Class SpoofChecker


  • public class SpoofChecker
    extends Object

    This class, based on Unicode Technical Report #36 and Unicode Technical Standard #39, has two main functions:

    1. Checking whether two strings are visually confusable with each other, such as "desparejado" and "ԁеѕрагејаԁо".
    2. Checking whether an individual string is likely to be an attempt at confusing the reader (spoof detection), such as "pаypаl" spelled with Cyrillic 'а' characters.

    Although originally designed as a method for flagging suspicious identifier strings such as URLs, SpoofChecker has a number of other practical use cases, such as preventing attempts to evade bad-word content filters.

    Confusables

    The following example shows how to use SpoofChecker to check for confusability between two strings:

     
     SpoofChecker sc = new SpoofChecker.Builder().setChecks(SpoofChecker.CONFUSABLE).build();
     int result = sc.areConfusable("desparejado", "ԁеѕрагејаԁо");
     System.out.println(result != 0);  // true
     
     

    SpoofChecker uses a builder paradigm: options are specified within the context of a lightweight SpoofChecker.Builder object, and upon calling SpoofChecker.Builder.build(), expensive data loading operations are performed, and an immutable SpoofChecker is returned.

    The first line of the example creates a SpoofChecker object with confusable-checking enabled; the second line performs the confusability test. For best performance, the instance should be created once (e.g., upon application startup), and the more efficient areConfusable(java.lang.String, java.lang.String) method can be used at runtime.

    UTS 39 defines two strings to be confusable if they map to the same skeleton. A skeleton is a sequence of families of confusable characters, where each family has a single exemplar character. getSkeleton(java.lang.CharSequence) computes the skeleton for a particular string, so the following snippet is equivalent to the example above:

     
     SpoofChecker sc = new SpoofChecker.Builder().setChecks(SpoofChecker.CONFUSABLE).build();
     boolean result = sc.getSkeleton("desparejado").equals(sc.getSkeleton("ԁеѕрагејаԁо"));
     System.out.println(result);  // true
     
     

    If you need to check if a string is confusable with any string in a dictionary of many strings, rather than calling areConfusable(java.lang.String, java.lang.String) many times in a loop, getSkeleton(java.lang.CharSequence) can be used instead, as shown below:

     // Setup:
     String[] DICTIONARY = new String[]{ "lorem", "ipsum" }; // example
     SpoofChecker sc = new SpoofChecker.Builder().setChecks(SpoofChecker.CONFUSABLE).build();
     HashSet<String> skeletons = new HashSet<String>();
     for (String word : DICTIONARY) {
       skeletons.add(sc.getSkeleton(word));
     }
    
     // Live Check:
     boolean result = skeletons.contains(sc.getSkeleton("1orern"));
     System.out.println(result);  // true
     

    Note: Since the Unicode confusables mapping table is frequently updated, confusable skeletons are not guaranteed to be the same between ICU releases.

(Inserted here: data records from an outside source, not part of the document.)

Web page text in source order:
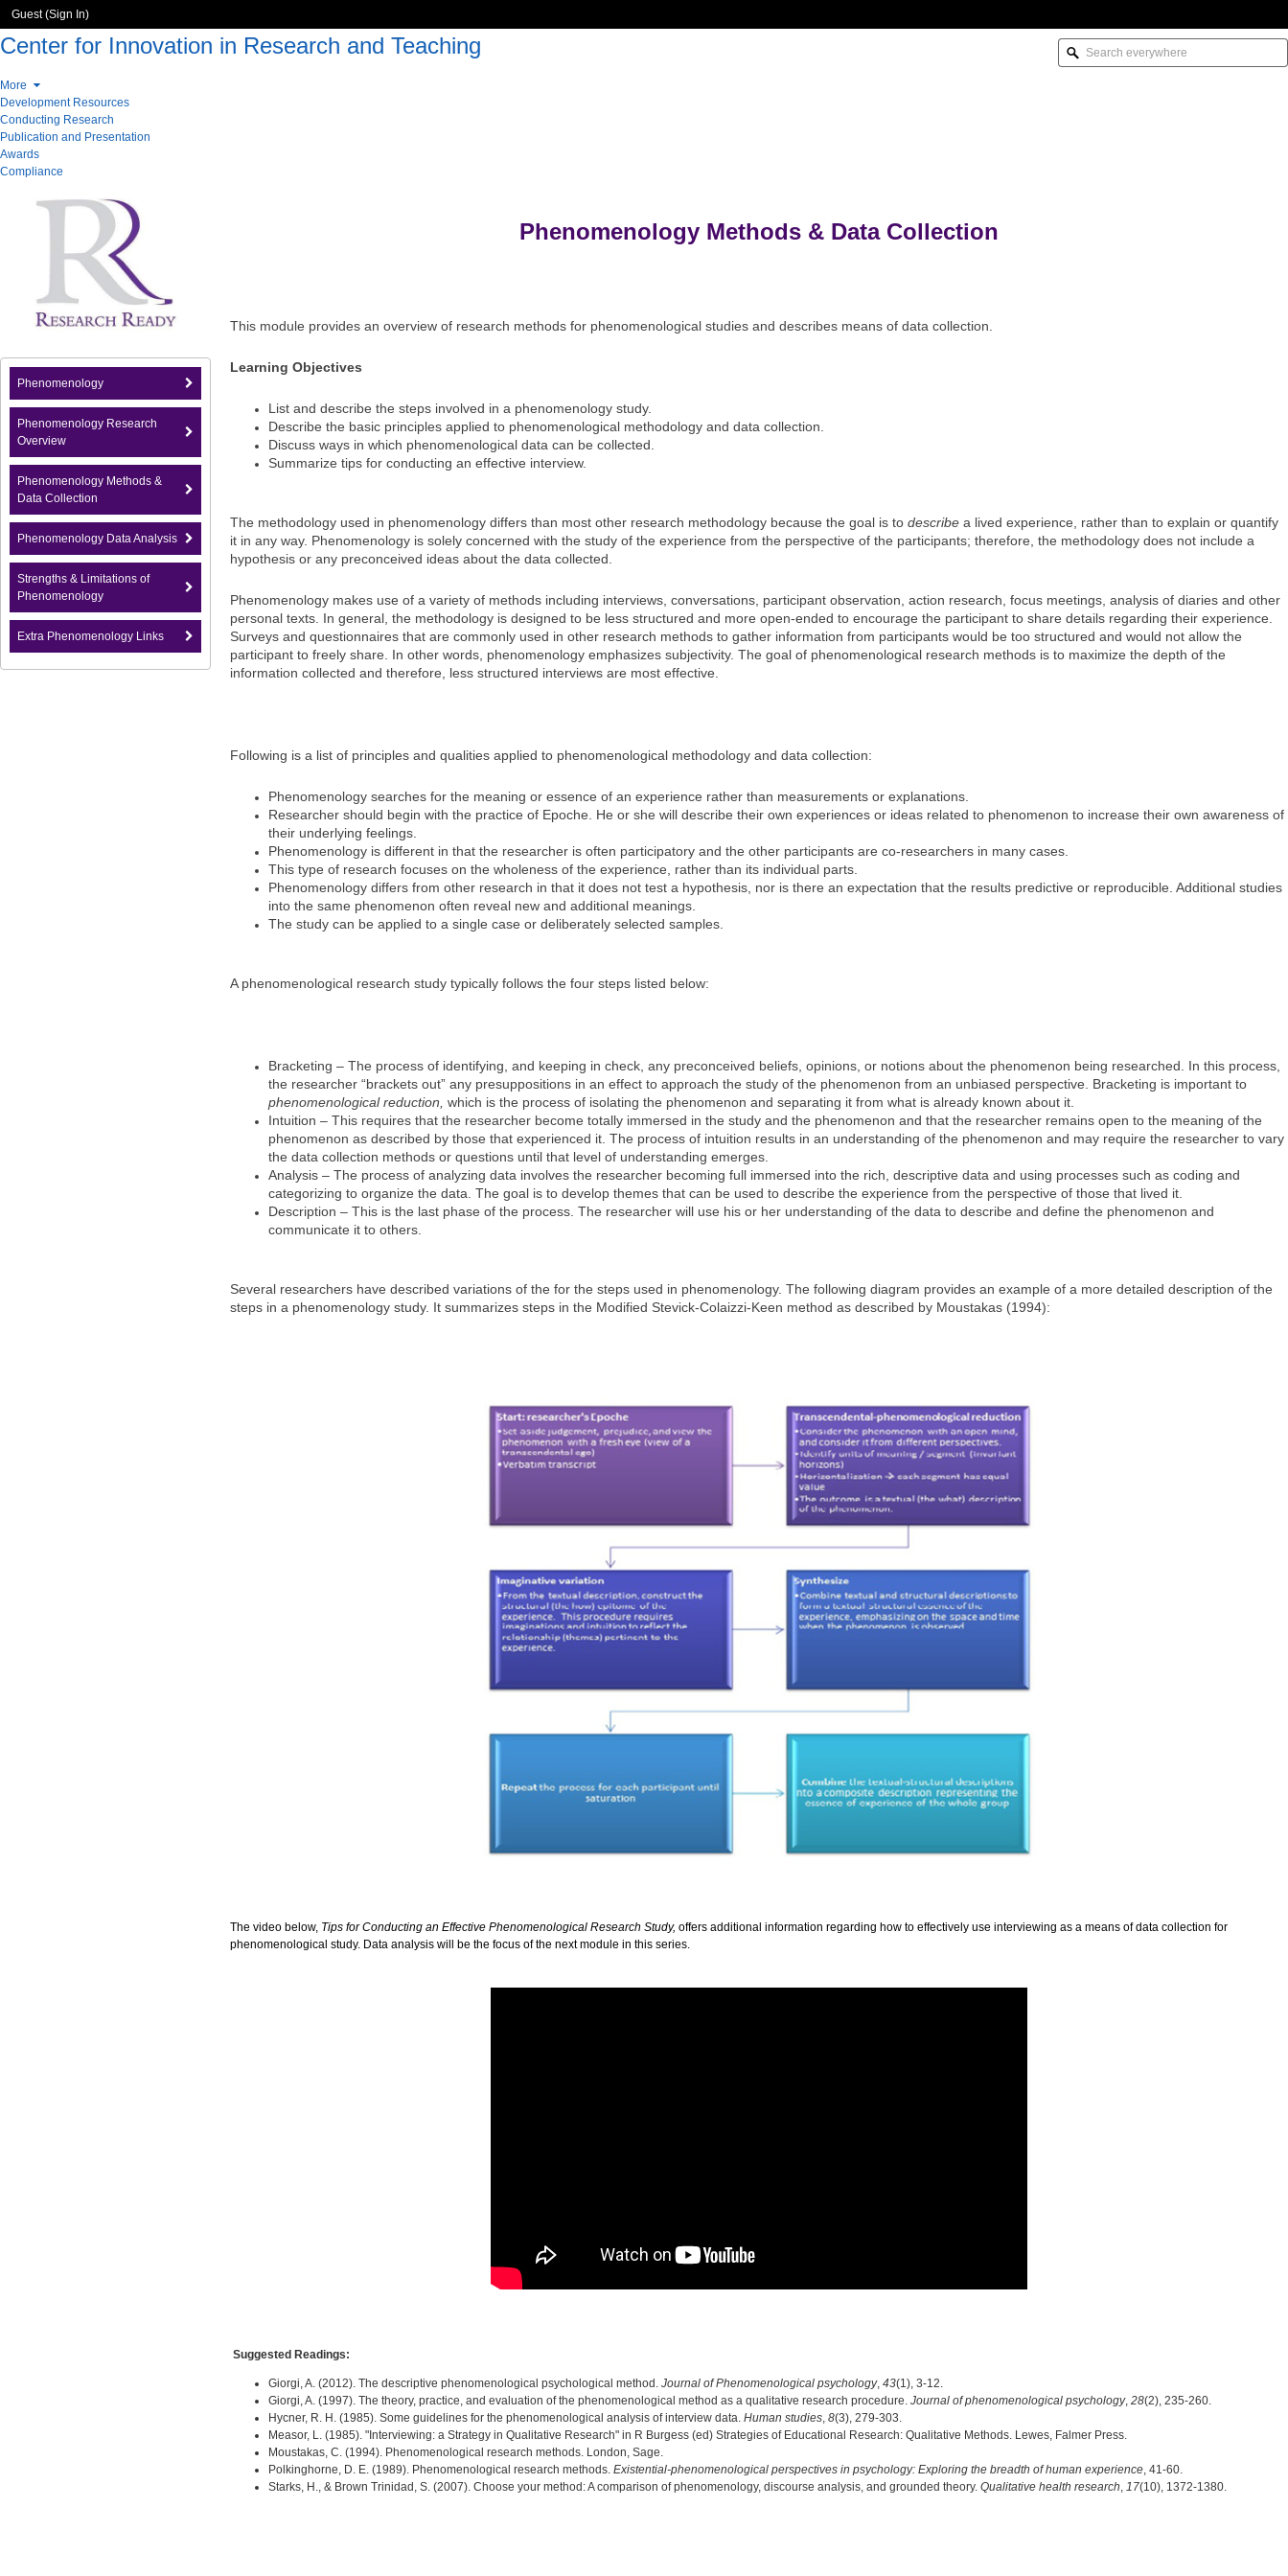
Guest (Sign In)
Center for Innovation in Research and Teaching
More
Development Resources
Conducting Research
Publication and Presentation
Awards
Compliance
Phenomenology Methods & Data Collection
This module provides an overview of research methods for phenomenological studies and describes means of data collection.
Learning Objectives
List and describe the steps involved in a phenomenology study.
Describe the basic principles applied to phenomenological methodology and data collection.
Discuss ways in which phenomenological data can be collected.
Summarize tips for conducting an effective interview.
The methodology used in phenomenology differs than most other research methodology because the goal is to describe a lived experience, rather than to explain or quantify
it in any way. Phenomenology is solely concerned with the study of the experience from the perspective of the participants; therefore, the methodology does not include a
hypothesis or any preconceived ideas about the data collected.
Phenomenology makes use of a variety of methods including interviews, conversations, participant observation, action research, focus meetings, analysis of diaries and other
personal texts. In general, the methodology is designed to be less structured and more open-ended to encourage the participant to share details regarding their experience.
Surveys and questionnaires that are commonly used in other research methods to gather information from participants would be too structured and would not allow the
participant to freely share. In other words, phenomenology emphasizes subjectivity. The goal of phenomenological research methods is to maximize the depth of the
information collected and therefore, less structured interviews are most effective.
Following is a list of principles and qualities applied to phenomenological methodology and data collection:
Phenomenology searches for the meaning or essence of an experience rather than measurements or explanations.
Researcher should begin with the practice of Epoche. He or she will describe their own experiences or ideas related to phenomenon to increase their own awareness of
their underlying feelings.
Phenomenology is different in that the researcher is often participatory and the other participants are co-researchers in many cases.
This type of research focuses on the wholeness of the experience, rather than its individual parts.
Phenomenology differs from other research in that it does not test a hypothesis, nor is there an expectation that the results predictive or reproducible. Additional studies
into the same phenomenon often reveal new and additional meanings.
The study can be applied to a single case or deliberately selected samples.
A phenomenological research study typically follows the four steps listed below:
Bracketing – The process of identifying, and keeping in check, any preconceived beliefs, opinions, or notions about the phenomenon being researched. In this process,
the researcher “brackets out” any presuppositions in an effect to approach the study of the phenomenon from an unbiased perspective. Bracketing is important to
phenomenological reduction, which is the process of isolating the phenomenon and separating it from what is already known about it.
Intuition – This requires that the researcher become totally immersed in the study and the phenomenon and that the researcher remains open to the meaning of the
phenomenon as described by those that experienced it. The process of intuition results in an understanding of the phenomenon and may require the researcher to vary
the data collection methods or questions until that level of understanding emerges.
Analysis – The process of analyzing data involves the researcher becoming full immersed into the rich, descriptive data and using processes such as coding and
categorizing to organize the data. The goal is to develop themes that can be used to describe the experience from the perspective of those that lived it.
Description – This is the last phase of the process. The researcher will use his or her understanding of the data to describe and define the phenomenon and
communicate it to others.
Several researchers have described variations of the for the steps used in phenomenology. The following diagram provides an example of a more detailed description of the
steps in a phenomenology study. It summarizes steps in the Modified Stevick-Colaizzi-Keen method as described by Moustakas (1994):
The video below, Tips for Conducting an Effective Phenomenological Research Study, offers additional information regarding how to effectively use interviewing as a means of data collection for
phenomenological study. Data analysis will be the focus of the next module in this series.
Suggested Readings:
Giorgi, A. (2012). The descriptive phenomenological psychological method. Journal of Phenomenological psychology, 43(1), 3-12.
Giorgi, A. (1997). The theory, practice, and evaluation of the phenomenological method as a qualitative research procedure. Journal of phenomenological psychology, 28(2), 235-260.
Hycner, R. H. (1985). Some guidelines for the phenomenological analysis of interview data. Human studies 8(3), 279-303.
Measor, L. (1985). "Interviewing: a Strategy in Qualitative Research" in R Burgess (ed) Strategies of Educational Research: Qualitative Methods. Lewes, Falmer Press.
Moustakas, C. (1994). Phenomenological research methods. London, Sage.
Polkinghorne, D. E. (1989). Phenomenological research methods. Existential-phenomenological perspectives in psychology: Exploring the breadth of human experience , 41-60.
Starks, H., & Brown Trinidad, S. (2007). Choose your method: A comparison of phenomenology, discourse analysis, and grounded theory. Qualitative health research 17(10), 1372-1380.
Phenomenology
Phenomenology Research
Overview
Phenomenology Methods &
Data Collection
Phenomenology Data Analysis
Strengths & Limitations of
Phenomenology
Extra Phenomenology Links

We therefore recommend that you always compute confusable skeletons at runtime and do not rely on creating a permanent, or difficult to update, database of skeletons.

    Spoof Detection

    The following snippet shows a minimal example of using SpoofChecker to perform spoof detection on a string:

     SpoofChecker sc = new SpoofChecker.Builder()
         .setAllowedChars(SpoofChecker.RECOMMENDED.cloneAsThawed().addAll(SpoofChecker.INCLUSION))
         .setRestrictionLevel(SpoofChecker.RestrictionLevel.MODERATELY_RESTRICTIVE)
         .setChecks(SpoofChecker.ALL_CHECKS &~ SpoofChecker.CONFUSABLE)
         .build();
     boolean result = sc.failsChecks("pаypаl");  // with Cyrillic 'а' characters
     System.out.println(result);  // true
     

    As in the case for confusability checking, it is good practice to create one SpoofChecker instance at startup, and call the cheaper failsChecks(java.lang.String, com.ibm.icu.text.SpoofChecker.CheckResult) online. In the second line, we specify the set of allowed characters to be those with type RECOMMENDED or INCLUSION, according to the recommendation in UTS 39. In the third line, the CONFUSABLE checks are disabled. It is good practice to disable them if you won't be using the instance to perform confusability checking.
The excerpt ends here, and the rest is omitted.